Наконец-то и Собинов мог сказать себе: «Да, вот таким я представляю себе Ленского, таким люблю его, таким пою!» Теперь у артиста не оставалось чувства неудовлетворенности, будто он что-то недосказывает зрителю. Он все время чувствовал, что Онегин-Хохлов как-то по-своему относится и к Ольге и к нему, Ленскому. В интонациях Хохлова слышалось так много различных оттенков настроения, чувств, мыслей, что они вызывали в нем, Собинове, ответную реакцию, которая придавала каждому слову особый оттенок, насыщала его реплики новыми психологическими нюансами.
Так творческое общение с Хохловым окончательно определило собиновского Ленского, и в нем в полную силу зазвучала тема юности со всеми ее правами на свое представление о мире, на большую, взволнованную мечту, с которой человек входит в жизнь.
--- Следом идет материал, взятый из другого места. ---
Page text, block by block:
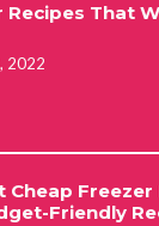
Recipes That
2022
Cheap Freezer
Friendly
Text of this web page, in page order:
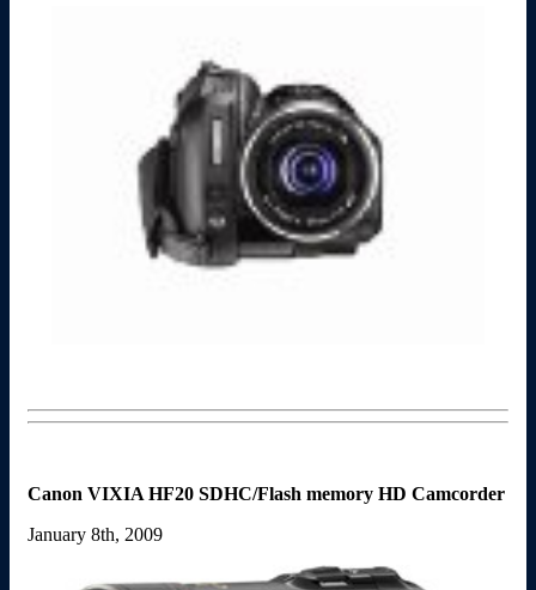
Canon VIXIA HF20 SDHC/Flash memory HD Camcorder
January 8th, 2009
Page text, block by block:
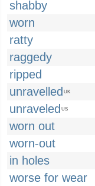
shabby
worn
ratty
raggedy
ripped
unravelled UK
unraveled US
worn out
worn-out
in holes
worse for wear
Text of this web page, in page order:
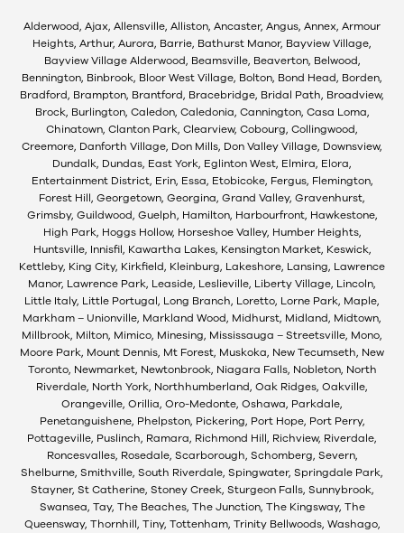
Alderwood, Ajax, Allensville, Alliston, Ancaster, Angus, Annex, Armour
Heights, Arthur, Aurora, Barrie, Bathurst Manor, Bayview Village,
Bayview Village Alderwood, Beamsville, Beaverton, Belwood,
Bennington, Binbrook, Bloor West Village, Bolton, Bond Head, Borden,
Bradford, Brampton, Brantford, Bracebridge, Bridal Path, Broadview,
Brock, Burlington, Caledon, Caledonia, Cannington, Casa Loma,
Chinatown, Clanton Park, Clearview, Cobourg, Collingwood,
Creemore, Danforth Village, Don Mills, Don Valley Village, Downsview,
Dundalk, Dundas, East York, Eglinton West, Elmira, Elora,
Entertainment District, Erin, Essa, Etobicoke, Fergus, Flemington,
Forest Hill, Georgetown, Georgina, Grand Valley, Gravenhurst,
Grimsby, Guildwood, Guelph, Hamilton, Harbourfront, Hawkestone,
High Park, Hoggs Hollow, Horseshoe Valley, Humber Heights,
Huntsville, Innisfil, Kawartha Lakes, Kensington Market, Keswick,
Kettleby, King City, Kirkfield, Kleinburg, Lakeshore, Lansing, Lawrence
Manor, Lawrence Park, Leaside, Leslieville, Liberty Village, Lincoln,
Little Italy, Little Portugal, Long Branch, Loretto, Lorne Park, Maple,
Markham – Unionville, Markland Wood, Midhurst, Midland, Midtown,
Millbrook, Milton, Mimico, Minesing, Mississauga – Streetsville, Mono,
Moore Park, Mount Dennis, Mt Forest, Muskoka, New Tecumseth, New
Toronto, Newmarket, Newtonbrook, Niagara Falls, Nobleton, North
Riverdale, North York, Northhumberland, Oak Ridges, Oakville,
Orangeville, Orillia, Oro-Medonte, Oshawa, Parkdale,
Penetanguishene, Phelpston, Pickering, Port Hope, Port Perry,
Pottageville, Puslinch, Ramara, Richmond Hill, Richview, Riverdale,
Roncesvalles, Rosedale, Scarborough, Schomberg, Severn,
Shelburne, Smithville, South Riverdale, Spingwater, Springdale Park,
Stayner, St Catherine, Stoney Creek, Sturgeon Falls, Sunnybrook,
Swansea, Tay, The Beaches, The Junction, The Kingsway, The
Queensway, Thornhill, Tiny, Tottenham, Trinity Bellwoods, Washago,
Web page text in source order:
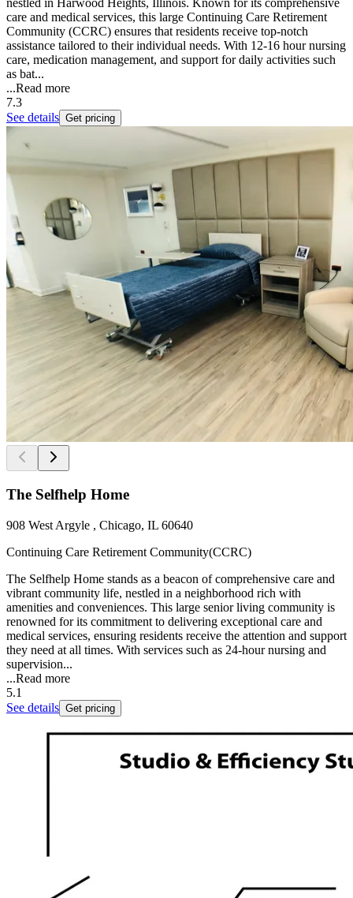
nestled in Harwood Heights, Illinois. Known for its comprehensive
care and medical services, this large Continuing Care Retirement
Community (CCRC) ensures that residents receive top-notch
assistance tailored to their individual needs. With 12-16 hour nursing
care, medication management, and support for daily activities such
as bat...
...Read more
7.3
See details Get pricing
The Selfhelp Home
908 West Argyle , Chicago, IL 60640
Continuing Care Retirement Community(CCRC)
The Selfhelp Home stands as a beacon of comprehensive care and
vibrant community life, nestled in a neighborhood rich with
amenities and conveniences. This large senior living community is
renowned for its commitment to delivering exceptional care and
medical services, ensuring residents receive the attention and support
they need at all times. With services such as 24-hour nursing and
supervision...
...Read more
5.1
See details Get pricing
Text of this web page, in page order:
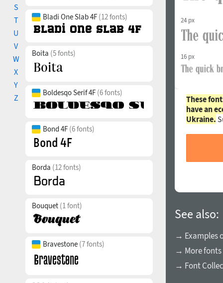
S
T
U
V
W
X
Y
Z
Bladi One Slab 4F (12 fonts)
Boita (5 fonts)
Boldesqo Serif 4F (6 fonts)
Bond 4F (6 fonts)
Borda (12 fonts)
Bouquet (1 font)
Bravestone (7 fonts)
24 px
16 px
These
have an
Ukraine.
See also:
→ Examples
→ More fonts
→ Font
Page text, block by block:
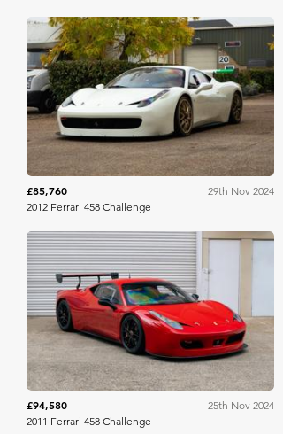
Collecting Cars
£85,760
29th Nov 2024
2012 Ferrari 458 Challenge
Collecting Cars
£94,580
25th Nov 2024
2011 Ferrari 458 Challenge
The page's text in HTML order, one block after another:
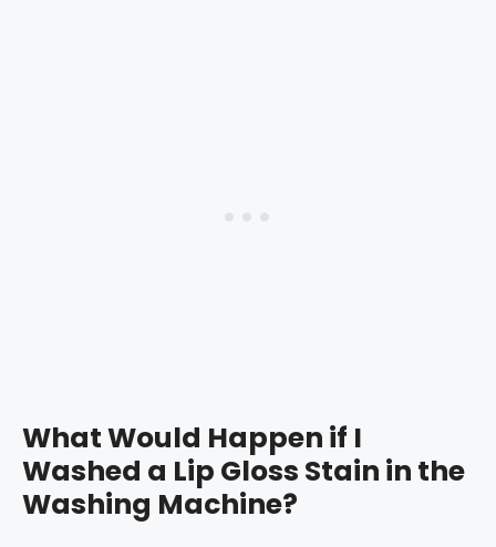
What Would Happen if I
Washed a Lip Gloss Stain in the
Washing Machine?
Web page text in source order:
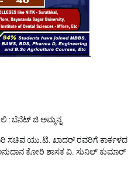
: ಬೆನೆಟ್ ಜಿ ಅಮ್ಮನ್ನ
ಸಚಿವ ಯು.ಟಿ. ಖಾದರ್‌ ರವರಿಗೆ ಕಾರ್ಕಳದ
ಕೋರಿ ಶಾಸಕ ವಿ. ಸುನಿಲ್‌ ಕುಮಾರ್‌
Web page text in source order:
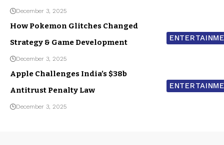
December 3, 2025
How Pokemon Glitches Changed
Strategy & Game Development
December 3, 2025
Apple Challenges India’s $38b
Antitrust Penalty Law
December 3, 2025
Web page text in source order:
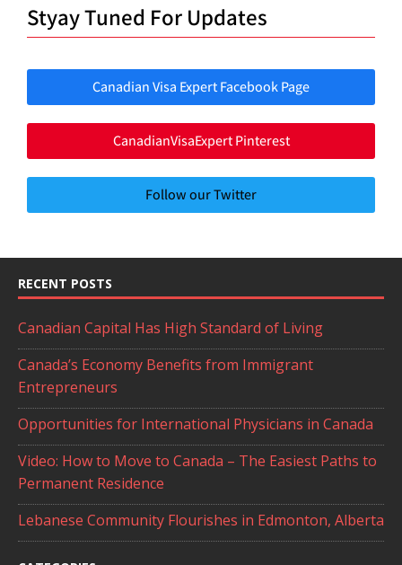
Styay Tuned For Updates
Canadian Visa Expert Facebook Page
CanadianVisaExpert Pinterest
Follow our Twitter
RECENT POSTS
Canadian Capital Has High Standard of Living
Canada’s Economy Benefits from Immigrant
Entrepreneurs
Opportunities for International Physicians in Canada
Video: How to Move to Canada – The Easiest Paths to
Permanent Residence
Lebanese Community Flourishes in Edmonton, Alberta
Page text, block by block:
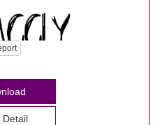
Detail
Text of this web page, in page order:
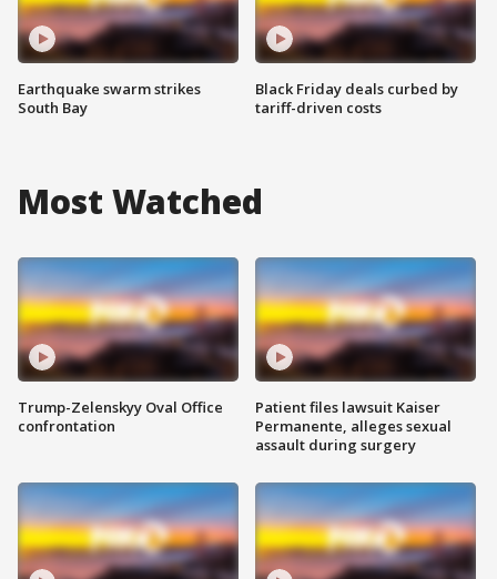
Earthquake swarm strikes
South Bay
Black Friday deals curbed by
tariff-driven costs
Most Watched
Trump-Zelenskyy Oval Office
confrontation
Patient files lawsuit Kaiser
Permanente, alleges sexual
assault during surgery
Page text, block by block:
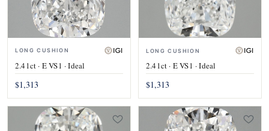
LONG CUSHION
2.41ct · E VS1 · Ideal
$1,313
LONG CUSHION
2.41ct · E VS1 · Ideal
$1,313
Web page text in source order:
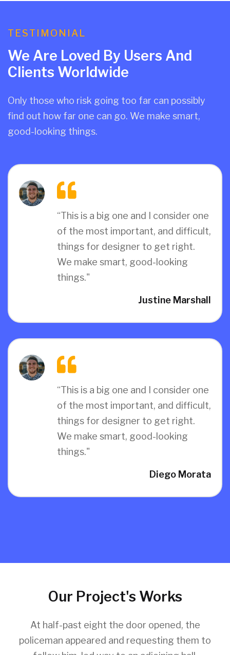
TESTIMONIAL
We Are Loved By Users And
Clients Worldwide
Only those who risk going too far can possibly
find out how far one can go. We make smart,
good-looking things.
“This is a big one and I consider one
of the most important, and difficult,
things for designer to get right.
We make smart, good-looking
things."
Justine Marshall
“This is a big one and I consider one
of the most important, and difficult,
things for designer to get right.
We make smart, good-looking
things."
Diego Morata
Our Project's Works
At half-past eight the door opened, the
policeman appeared and requesting them to
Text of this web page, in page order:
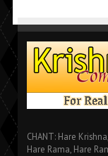
CHANT: Hare
Hare Rama, Hare
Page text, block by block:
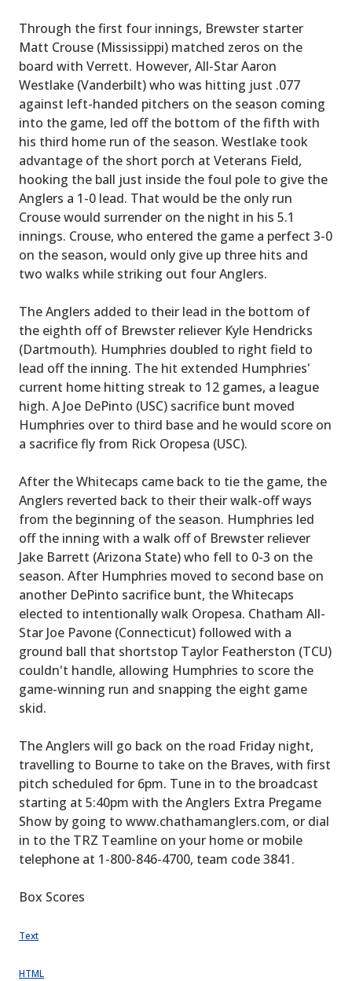
Through the first four innings, Brewster starter
Matt Crouse (Mississippi) matched zeros on the
board with Verrett. However, All-Star Aaron
Westlake (Vanderbilt) who was hitting just .077
against left-handed pitchers on the season coming
into the game, led off the bottom of the fifth with
his third home run of the season. Westlake took
advantage of the short porch at Veterans Field,
hooking the ball just inside the foul pole to give the
Anglers a 1-0 lead. That would be the only run
Crouse would surrender on the night in his 5.1
innings. Crouse, who entered the game a perfect 3-0
on the season, would only give up three hits and
two walks while striking out four Anglers.
The Anglers added to their lead in the bottom of
the eighth off of Brewster reliever Kyle Hendricks
(Dartmouth). Humphries doubled to right field to
lead off the inning. The hit extended Humphries'
current home hitting streak to 12 games, a league
high. A Joe DePinto (USC) sacrifice bunt moved
Humphries over to third base and he would score on
a sacrifice fly from Rick Oropesa (USC).
After the Whitecaps came back to tie the game, the
Anglers reverted back to their their walk-off ways
from the beginning of the season. Humphries led
off the inning with a walk off of Brewster reliever
Jake Barrett (Arizona State) who fell to 0-3 on the
season. After Humphries moved to second base on
another DePinto sacrifice bunt, the Whitecaps
elected to intentionally walk Oropesa. Chatham All-
Star Joe Pavone (Connecticut) followed with a
ground ball that shortstop Taylor Featherston (TCU)
couldn't handle, allowing Humphries to score the
game-winning run and snapping the eight game
skid.
The Anglers will go back on the road Friday night,
travelling to Bourne to take on the Braves, with first
pitch scheduled for 6pm. Tune in to the broadcast
starting at 5:40pm with the Anglers Extra Pregame
Show by going to www.chathamanglers.com, or dial
in to the TRZ Teamline on your home or mobile
telephone at 1-800-846-4700, team code 3841.
Box Scores
Text
HTML
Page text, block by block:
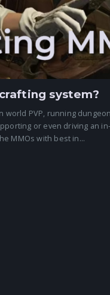
system?
PVP, running
or even driving an
MMOs with best in...
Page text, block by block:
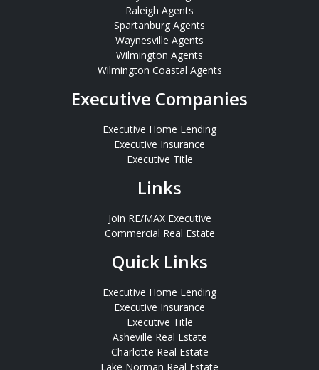
Raleigh Agents
Spartanburg Agents
Waynesville Agents
Wilmington Agents
Wilmington Coastal Agents
Executive Companies
Executive Home Lending
Executive Insurance
Executive Title
Links
Join RE/MAX Executive
Commercial Real Estate
Quick Links
Executive Home Lending
Executive Insurance
Executive Title
Asheville Real Estate
Charlotte Real Estate
Lake Norman Real Estate
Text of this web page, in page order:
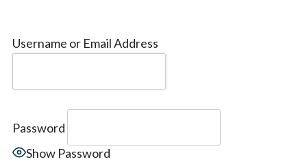
Username or Email Address
Password
Show Password
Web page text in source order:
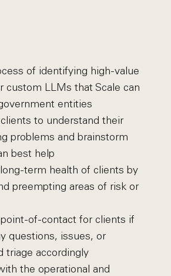
of identifying high-value
custom LLMs that Scale can
entities
to understand their
problems and brainstorm
best help
term health of clients by
preempting areas of risk or
of-contact for clients if
questions, issues, or
triage accordingly
the operational and
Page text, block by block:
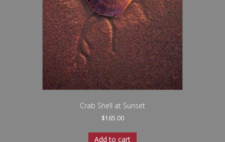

Образ Ленского, созданный Собиновым, стал классическим в русском оперном театре. Может быть, в трактовку партии можно внести еще какие-нибудь новые черты, подсказанные индивидуальностью исполнителя, но превзойти Собинова-Ленского, так же как и шаляпинского Бориса Годунова, вряд ли возможно. И хотя говорят, что творчество актера умирает вместе с ним, — это не всегда верно. Есть образы, созданные на века. Собиновский Ленский — один из них.
Вдумчивая работа над образом Ленского помогла Собинову глубже понять и пересмотреть десятилетиями бытовавшее на оперных сценах представление о партии Фауста.
До Собинова оперные театры и певцы не стремились воссоздать эпоху, к которой относится легенда, приблизить трактовку образов к бессмертной поэме-первоисточнику. Казалось, всех вполне удовлетворяет традиционная фигура оперного любовника — Фауста и оперного злодея — Мефистофеля.